The questions remain:
- Why would dacoits target a destitute family?
- Why was the house demolished so quickly after the murders?
- Why did the same officer bungle both this case and Soujanya’s?
- How many more had to die for land?
Progress at What Cost?
Today, Dharmasthala continues to expand. New facilities rise where old homes once stood. Pilgrims arrive in ever-greater numbers, seeking divine blessings, unaware that they might be walking on land soaked in blood.
The temple town’s transformation into a modern pilgrimage-industrial complex is complete. But at what cost? How many Narayans had to be crushed? How many Yamunas had to be silenced? How many families had to be erased from the map?
Narayan spent his life serving the temple’s elephants—gentle giants who, despite their immense strength, are known for their deep family bonds and their ability to mourn their dead. It is cruelly fitting that a mahout who understood these noble creatures was himself killed for refusing to abandon his family’s land.

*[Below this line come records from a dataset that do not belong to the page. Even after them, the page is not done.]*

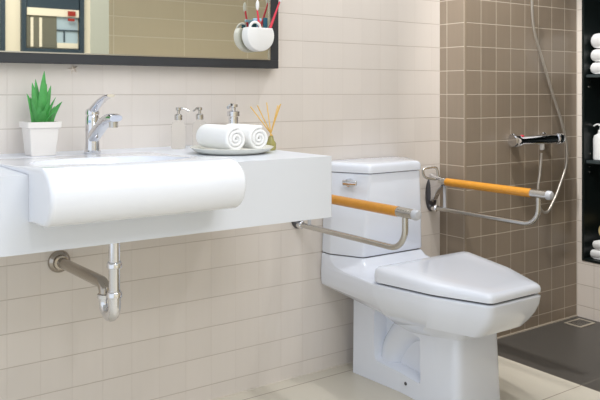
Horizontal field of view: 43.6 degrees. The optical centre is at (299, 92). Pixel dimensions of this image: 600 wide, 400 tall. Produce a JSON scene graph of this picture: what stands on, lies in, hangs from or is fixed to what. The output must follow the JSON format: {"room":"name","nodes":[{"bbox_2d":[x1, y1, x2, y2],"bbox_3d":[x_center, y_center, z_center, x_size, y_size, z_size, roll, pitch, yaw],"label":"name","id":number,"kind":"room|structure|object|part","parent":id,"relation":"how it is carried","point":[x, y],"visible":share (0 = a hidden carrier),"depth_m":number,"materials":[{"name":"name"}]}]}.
{"room":"accessible bathroom","nodes":[
{"label":"accessible bathroom","id":0,"kind":"room"},
{"bbox_2d":[0,0,439,399],"bbox_3d":[-1.047,-0.290,2.132,3.971,2.700,0.120,0,0,-35],"label":"wall","id":1,"kind":"structure","parent":0,"point":[207,315],"depth_m":2.62,"materials":[{"name":"beige tile"}]},
{"bbox_2d":[0,0,277,68],"bbox_3d":[-0.864,-0.528,2.161,1.903,0.881,0.045,0,0,-35],"label":"wall mirror","id":2,"kind":"object","parent":1,"relation":"attached to","point":[170,33],"visible":1,"depth_m":2.38,"materials":[{"name":"grey mirror"}]},
{"bbox_2d":[242,21,273,51],"bbox_3d":[-0.147,-0.197,2.617,0.112,0.106,0.044,0,0,-35],"label":"toothbrush holder","id":3,"kind":"object","parent":2,"relation":"attached to","point":[256,39],"visible":1,"depth_m":2.60,"materials":[{"name":"white ceramic"}]},
{"bbox_3d":[-0.155,-0.224,2.593,0.052,0.052,0.009,0,0,-35],"label":"handle","id":4,"kind":"part","parent":3,"relation":"part of","materials":[{"name":"white ceramic"}]},
{"bbox_2d":[256,0,259,26],"bbox_3d":[-0.143,-0.259,2.605,0.012,0.127,0.028,0,0,38],"label":"toothbrush","id":5,"kind":"object","parent":3,"relation":"in","point":[257,1],"visible":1,"depth_m":2.60,"materials":[{"name":"red plastic"}]},
{"bbox_2d":[263,18,267,27],"bbox_3d":[-0.122,-0.229,2.625,0.016,0.068,0.008,0,0,-35],"label":"comb","id":6,"kind":"object","parent":3,"relation":"in","point":[265,20],"visible":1,"depth_m":2.62,"materials":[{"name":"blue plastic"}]},
{"bbox_2d":[269,0,281,27],"bbox_3d":[-0.092,-0.274,2.645,0.062,0.158,0.012,0,0,-23],"label":"toothbrush","id":7,"kind":"object","parent":3,"relation":"in","point":[276,10],"visible":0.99,"depth_m":2.64,"materials":[{"name":"red plastic"}]},
{"bbox_2d":[0,145,331,256],"bbox_3d":[-0.484,0.264,2.084,0.973,0.172,0.613,0,0,-35],"label":"countertop","id":8,"kind":"structure","parent":1,"relation":"attached to","point":[282,186],"depth_m":1.94,"materials":[{"name":"white stone"}]},
{"bbox_2d":[19,71,61,155],"bbox_3d":[-0.739,0.057,2.153,0.108,0.241,0.095,0,0,-35],"label":"aloe","id":9,"kind":"object","parent":8,"relation":"on","point":[40,134],"visible":1,"depth_m":2.13,"materials":[{"name":"white"}]},
{"bbox_2d":[19,121,61,155],"bbox_3d":[-0.744,0.130,2.149,0.095,0.096,0.095,0,0,-35],"label":"pot","id":10,"kind":"object","parent":9,"relation":"attached to","point":[40,138],"depth_m":2.12,"materials":[{"name":"white ceramic"}]},
{"bbox_2d":[84,94,121,153],"bbox_3d":[-0.566,0.090,2.148,0.050,0.174,0.213,0,0,-35],"label":"faucet","id":11,"kind":"object","parent":8,"relation":"on","point":[95,127],"visible":1,"depth_m":2.18,"materials":[{"name":"silver metal"}]},
{"bbox_3d":[-0.570,0.035,2.154,0.030,0.064,0.145,0,0,-35],"label":"lever","id":12,"kind":"part","parent":11,"relation":"part of","materials":[{"name":"silver metal"}]},
{"bbox_3d":[-0.556,0.103,2.135,0.040,0.093,0.180,0,0,-35],"label":"spout","id":13,"kind":"part","parent":11,"relation":"part of","materials":[{"name":"silver metal"}]},
{"bbox_2d":[0,152,245,227],"bbox_3d":[-0.476,0.232,1.870,0.463,0.150,0.562,0,0,-35],"label":"basin","id":14,"kind":"object","parent":8,"relation":"in","point":[77,189],"visible":1,"depth_m":1.64,"materials":[{"name":"white ceramic"}]},
{"bbox_2d":[48,243,121,321],"bbox_3d":[-0.598,0.471,2.092,0.068,0.241,0.465,0,0,-35],"label":"trap","id":15,"kind":"object","parent":14,"relation":"attached to","point":[109,295],"visible":1,"depth_m":1.96,"materials":[{"name":"silver metal"}]},
{"bbox_2d":[171,107,188,148],"bbox_3d":[-0.384,0.112,2.396,0.055,0.132,0.046,0,0,-35],"label":"soap dispenser","id":16,"kind":"object","parent":8,"relation":"on","point":[178,128],"visible":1,"depth_m":2.38,"materials":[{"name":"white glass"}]},
{"bbox_2d":[171,120,185,148],"bbox_3d":[-0.388,0.132,2.394,0.046,0.091,0.046,0,0,-35],"label":"bottle","id":17,"kind":"object","parent":16,"relation":"attached to","point":[178,128],"depth_m":2.37,"materials":[{"name":"clear glass"}]},
{"bbox_2d":[193,107,205,145],"bbox_3d":[-0.330,0.112,2.435,0.055,0.132,0.046,0,0,-35],"label":"soap dispenser","id":18,"kind":"object","parent":8,"relation":"on","point":[199,122],"visible":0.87,"depth_m":2.42,"materials":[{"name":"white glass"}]},
{"bbox_2d":[193,120,205,145],"bbox_3d":[-0.326,0.132,2.438,0.046,0.091,0.046,0,0,-35],"label":"bottle","id":19,"kind":"object","parent":18,"relation":"attached to","point":[197,124],"depth_m":2.42,"materials":[{"name":"clear glass"}]},
{"bbox_2d":[190,145,273,154],"bbox_3d":[-0.202,0.168,2.225,0.249,0.018,0.249,0,0,-35],"label":"serving dish","id":20,"kind":"object","parent":8,"relation":"on","point":[200,149],"visible":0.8,"depth_m":2.13,"materials":[{"name":"white ceramic"}]},
{"bbox_2d":[196,124,244,149],"bbox_3d":[-0.235,0.129,2.202,0.065,0.071,0.185,0,0,-35],"label":"rolled towel","id":21,"kind":"object","parent":20,"relation":"on","point":[227,137],"visible":0.99,"depth_m":2.15,"materials":[{"name":"white fabric"}]},
{"bbox_2d":[227,123,267,148],"bbox_3d":[-0.170,0.129,2.246,0.065,0.071,0.175,0,0,-35],"label":"rolled towel","id":22,"kind":"object","parent":20,"relation":"on","point":[255,137],"visible":0.45,"depth_m":2.18,"materials":[{"name":"white fabric"}]},
{"bbox_2d":[227,103,239,123],"bbox_3d":[-0.226,0.106,2.491,0.056,0.143,0.046,0,0,-35],"label":"soap dispenser","id":23,"kind":"object","parent":8,"relation":"on","point":[233,113],"visible":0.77,"depth_m":2.48,"materials":[{"name":"silver metal"}]},
{"bbox_2d":[228,116,237,123],"bbox_3d":[-0.221,0.128,2.494,0.046,0.099,0.046,0,0,-35],"label":"bottle","id":24,"kind":"object","parent":23,"relation":"attached to","point":[232,119],"depth_m":2.48,"materials":[{"name":"silver metal"}]},
{"bbox_2d":[250,102,280,149],"bbox_3d":[-0.097,0.103,2.325,0.111,0.148,0.063,0,0,-35],"label":"reed diffuser","id":25,"kind":"object","parent":8,"relation":"on","point":[270,141],"visible":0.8,"depth_m":2.32,"materials":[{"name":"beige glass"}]},
{"bbox_2d":[266,136,275,149],"bbox_3d":[-0.090,0.155,2.329,0.033,0.044,0.033,0,0,-35],"label":"bottle","id":26,"kind":"object","parent":25,"relation":"attached to","point":[270,141],"depth_m":2.32,"materials":[{"name":"green glass"}]},
{"bbox_2d":[210,361,352,399],"bbox_3d":[-1.014,1.058,2.080,3.964,0.004,0.004,0,0,-35],"label":"trim","id":27,"kind":"structure","parent":1,"relation":"attached to","point":[351,361],"depth_m":2.75,"materials":[{"name":"beige tile"}]},
{"bbox_2d":[292,194,421,249],"bbox_3d":[0.156,0.406,2.519,0.104,0.196,0.644,0,0,-35],"label":"grab bar","id":28,"kind":"object","parent":1,"relation":"attached to","point":[405,214],"visible":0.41,"depth_m":2.43,"materials":[{"name":"grey metal"}]},
{"bbox_2d":[422,166,553,225],"bbox_3d":[0.716,0.406,2.940,0.104,0.196,0.610,0,0,-35],"label":"grab bar","id":29,"kind":"object","parent":1,"relation":"attached to","point":[436,183],"visible":1,"depth_m":2.98,"materials":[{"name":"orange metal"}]},
{"bbox_3d":[0.560,0.432,3.196,0.060,0.144,0.012,0,0,-35],"label":"wall plate","id":30,"kind":"part","parent":29,"relation":"part of","materials":[{"name":"grey metal"}]},
{"bbox_2d":[216,316,599,399],"bbox_3d":[1.312,1.085,0.744,7.400,0.050,5.120,0,0,-35],"label":"floor","id":31,"kind":"structure","parent":0,"point":[517,381],"depth_m":2.80,"materials":[{"name":"tile"}]},
{"bbox_2d":[321,156,540,399],"bbox_3d":[0.470,0.659,2.674,0.471,0.800,0.754,0,0,-35],"label":"toilet","id":32,"kind":"object","parent":31,"relation":"on","point":[425,327],"visible":0.95,"depth_m":2.60,"materials":[{"name":"white ceramic"}]},
{"bbox_3d":[0.306,0.451,2.903,0.418,0.304,0.190,0,0,-35],"label":"tank","id":33,"kind":"part","parent":32,"relation":"part of","materials":[{"name":"white ceramic"}]},
{"bbox_3d":[0.307,0.278,2.902,0.400,0.038,0.194,0,0,-35],"label":"tank lid","id":34,"kind":"part","parent":32,"relation":"part of","materials":[{"name":"white ceramic"}]},
{"bbox_3d":[0.562,0.651,2.545,0.433,0.006,0.407,0,0,-35],"label":"seat","id":35,"kind":"part","parent":32,"relation":"part of","materials":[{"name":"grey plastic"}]},
{"bbox_3d":[0.562,0.622,2.544,0.468,0.053,0.435,0,0,-35],"label":"seat lid","id":36,"kind":"part","parent":32,"relation":"part of","materials":[{"name":"white ceramic"}]},
{"bbox_2d":[564,318,594,327],"bbox_3d":[1.287,1.058,3.451,0.116,0.004,0.087,0,0,-35],"label":"floor drain","id":37,"kind":"object","parent":31,"relation":"on","point":[580,323],"visible":1,"depth_m":3.44,"materials":[{"name":"silver metal"}]},
{"bbox_2d":[440,0,576,336],"bbox_3d":[0.925,-0.290,3.450,0.774,2.700,0.265,0,0,-35],"label":"wall","id":38,"kind":"structure","parent":0,"point":[508,91],"depth_m":3.29,"materials":[{"name":"brown tile"}]},
{"bbox_2d":[464,0,466,251],"bbox_3d":[0.687,-0.290,3.118,0.008,2.700,0.006,0,0,-35],"label":"trim","id":39,"kind":"structure","parent":38,"relation":"attached to","point":[465,1],"depth_m":3.12,"materials":[{"name":"brown"}]},
{"bbox_2d":[508,132,564,149],"bbox_3d":[1.038,0.215,3.317,0.340,0.074,0.081,0,0,-35],"label":"shower mixer","id":40,"kind":"object","parent":38,"relation":"attached to","point":[514,140],"visible":1,"depth_m":3.28,"materials":[{"name":"silver metal"}]},
{"bbox_3d":[0.926,0.206,3.220,0.045,0.054,0.054,0,0,-35],"label":"temperature knob","id":41,"kind":"part","parent":40,"relation":"part of","materials":[{"name":"silver metal"}]},
{"bbox_3d":[1.168,0.206,3.393,0.041,0.054,0.054,0,0,-35],"label":"flow knob","id":42,"kind":"part","parent":40,"relation":"part of","materials":[{"name":"silver metal"}]},
{"bbox_2d":[497,315,576,338],"bbox_3d":[1.002,1.057,3.340,0.770,0.006,0.004,0,0,-35],"label":"trim","id":43,"kind":"structure","parent":38,"relation":"attached to","point":[574,315],"depth_m":3.38,"materials":[{"name":"beige tile"}]},
{"bbox_2d":[531,0,567,213],"bbox_3d":[1.112,0.035,3.362,0.300,1.007,0.033,0,0,-41],"label":"shower hose","id":44,"kind":"object","parent":38,"relation":"attached to","point":[532,9],"visible":0.89,"depth_m":3.36,"materials":[{"name":"silver metal"}]},
{"bbox_2d":[577,0,599,321],"bbox_3d":[1.850,-0.290,3.130,0.360,2.700,1.860,0,0,-35],"label":"wall","id":45,"kind":"structure","parent":0,"point":[588,273],"depth_m":3.55,"materials":[{"name":"beige tile"}]},
{"bbox_2d":[582,0,599,263],"bbox_3d":[1.636,-0.049,3.376,0.303,1.680,0.626,0,0,-35],"label":"shelf unit","id":46,"kind":"object","parent":45,"relation":"attached to","point":[590,9],"visible":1,"depth_m":3.55,"materials":[{"name":"black"}]},
{"bbox_2d":[590,62,599,73],"bbox_3d":[1.543,-0.116,3.474,0.200,0.054,0.322,0,0,-35],"label":"folded towel","id":47,"kind":"object","parent":46,"relation":"on","point":[595,67],"visible":1,"depth_m":3.52,"materials":[{"name":"white fabric"}]},
{"bbox_2d":[591,49,599,61],"bbox_3d":[1.545,-0.176,3.472,0.200,0.058,0.324,0,0,-35],"label":"folded towel","id":48,"kind":"object","parent":47,"relation":"on","point":[595,54],"visible":1,"depth_m":3.52,"materials":[{"name":"white fabric"}]},
{"bbox_2d":[591,33,599,47],"bbox_3d":[1.547,-0.245,3.469,0.200,0.070,0.330,0,0,-35],"label":"folded towel","id":49,"kind":"object","parent":48,"relation":"on","point":[595,39],"visible":1,"depth_m":3.52,"materials":[{"name":"white fabric"}]},
{"bbox_2d":[590,249,599,259],"bbox_3d":[1.537,0.756,3.466,0.200,0.042,0.316,0,0,-35],"label":"folded towel","id":50,"kind":"object","parent":46,"relation":"on","point":[594,253],"visible":1,"depth_m":3.51,"materials":[{"name":"white fabric"}]},
{"bbox_2d":[592,240,599,249],"bbox_3d":[1.544,0.712,3.457,0.200,0.040,0.315,0,0,-35],"label":"folded towel","id":51,"kind":"object","parent":50,"relation":"on","point":[596,244],"visible":1,"depth_m":3.51,"materials":[{"name":"white fabric"}]},
{"bbox_2d":[593,124,599,160],"bbox_3d":[1.419,0.231,3.545,0.068,0.172,0.072,0,0,-35],"label":"pump bottle","id":52,"kind":"object","parent":46,"relation":"on","point":[596,139],"visible":1,"depth_m":3.52,"materials":[{"name":"white plastic"}]}
]}

In the end, Narayan’s story is not just about one man’s refusal to sell his heritage. It is about what happens when development becomes predation, when progress demands blood sacrifice, when the hunger for land consumes all morality.
The Hotel Ayodya stands as a monument to this hunger—a concrete testament to how easily human lives can be erased when they stand in the way of expansion. Every brick might as well be mortared with blood, every room built on bones.
But Ganesh, Narayan’s son, refuses to let his father’s memory be buried under concrete. His demand that the SIT investigate his father’s murder is not just about one family’s quest for justice. It is about ensuring that progress in Dharmasthala—or anywhere—cannot continue to be built on a foundation of murder and fear.
For now, the shadow of Dharmasthala continues to lengthen, and the questions multiply: How many more Narayans must die before the killing stops? How many more ancestral homes must be demolished? How many more families must be scattered to the wind?
The answers lie buried—perhaps literally—in the soil of Dharmasthala. Until they are unearthed, the shadow will continue to grow, and the blood will continue to cry out from the ground, even if it is covered by the finest marble and the most modern hotels.
This is the fifth article in our ongoing series “The Shadow of Dharmasthala” examining unresolved cases in the temple town. Previous articles in this series:
- The Shadow of Dharmasthala: The Vedavalli Tragedy – The 1979 murder of teacher Vedavalli Harale who challenged caste-based discrimination
- The Shadow of Dharmasthala: Padmalatha Pays the Price of Defiance – The 1986 disappearance and murder of 17-year-old student Padmalatha
- The Shadow of Dharmasthala: The Ananya Bhat Disappearance – A Mother’s Unending Search – The 2003 disappearance of medical student Ananya Bhat
- The Shadow of Dharmasthala: Unraveling the Soujanya Case – The 2012 rape and murder of 17-year-old student Soujanya and the controversial investigation
Note: This article is based on media reports, police complaints, family testimonies, and documented accounts. Some allegations remain disputed, and the article presents multiple perspectives on these complex events while acknowledging that formal charges were not filed in many instances. The investigation into these deaths remains incomplete.